Analysis: The assessee had furnished books of account, bills, vouchers, stock register, purchase details, and bank statements. The expenditure had been incurred through banking channels, and the books were not rejected under section 145(3) of the Income-tax Act, 1961. In these circumstances, an ad hoc percentage disallowance without rejecting the book results was not supportable.
Conclusion: The ad hoc disallowance was deleted and the issue was decided in favour of the assessee.
Issue (ii): Whether the addition on account of alleged bogus purchases from two suppliers was sustainable, and if so, to what extent.
Analysis: In respect of one supplier, the purchases were supported by confirmations, invoices, stock records, balance sheet particulars, and the supplier's assessment record, and the corresponding sales were not doubted. The supplier's response to notice also confirmed the transactions, so the profit estimation addition could not be sustained. In respect of the other supplier, the assessee produced only limited documentation, though the corresponding sales were accepted.
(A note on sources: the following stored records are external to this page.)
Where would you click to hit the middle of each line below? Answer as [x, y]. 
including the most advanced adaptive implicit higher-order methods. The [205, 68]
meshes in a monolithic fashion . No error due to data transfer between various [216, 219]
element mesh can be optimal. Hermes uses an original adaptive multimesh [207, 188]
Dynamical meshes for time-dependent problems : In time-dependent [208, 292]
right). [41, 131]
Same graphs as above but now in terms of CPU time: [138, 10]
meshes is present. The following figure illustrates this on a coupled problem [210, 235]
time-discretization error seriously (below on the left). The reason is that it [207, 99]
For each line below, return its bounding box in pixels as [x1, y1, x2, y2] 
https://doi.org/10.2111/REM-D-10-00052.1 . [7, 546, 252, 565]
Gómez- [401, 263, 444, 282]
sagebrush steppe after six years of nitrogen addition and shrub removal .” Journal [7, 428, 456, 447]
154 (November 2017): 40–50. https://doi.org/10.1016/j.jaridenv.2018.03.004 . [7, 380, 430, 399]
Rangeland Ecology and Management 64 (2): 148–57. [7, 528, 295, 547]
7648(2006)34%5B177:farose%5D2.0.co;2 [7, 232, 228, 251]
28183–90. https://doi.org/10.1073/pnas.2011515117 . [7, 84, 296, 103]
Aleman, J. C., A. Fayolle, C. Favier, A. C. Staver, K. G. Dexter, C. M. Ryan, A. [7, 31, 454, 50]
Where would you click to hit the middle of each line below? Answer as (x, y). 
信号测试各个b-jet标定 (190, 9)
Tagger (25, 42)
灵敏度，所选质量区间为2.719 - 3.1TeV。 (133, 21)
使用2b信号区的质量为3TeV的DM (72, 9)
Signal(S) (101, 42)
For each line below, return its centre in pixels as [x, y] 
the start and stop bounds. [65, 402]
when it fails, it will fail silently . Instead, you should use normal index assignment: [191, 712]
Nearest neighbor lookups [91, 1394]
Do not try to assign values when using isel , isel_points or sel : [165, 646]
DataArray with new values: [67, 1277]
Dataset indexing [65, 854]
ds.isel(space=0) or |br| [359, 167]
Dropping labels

On those facts, the dispute was treated as one warranting addition only to the extent of profit embedded in the purchases, estimated at 2%.
Conclusion: The addition relating to one supplier was deleted, while the addition relating to the other supplier was restricted to 2% of the purchase value, resulting in a partial relief to the assessee.
Final Conclusion: The impugned additions were partly deleted and partly sustained, and the assessee obtained substantial but not complete relief.
Ratio Decidendi: An ad hoc disallowance of business expenditure cannot be sustained without rejection of the books of account, and in purchase disputes the addition must be confined to the facts proved, with full deletion where transactions are duly corroborated and only profit-element estimation where documentation is deficient but sales are accepted.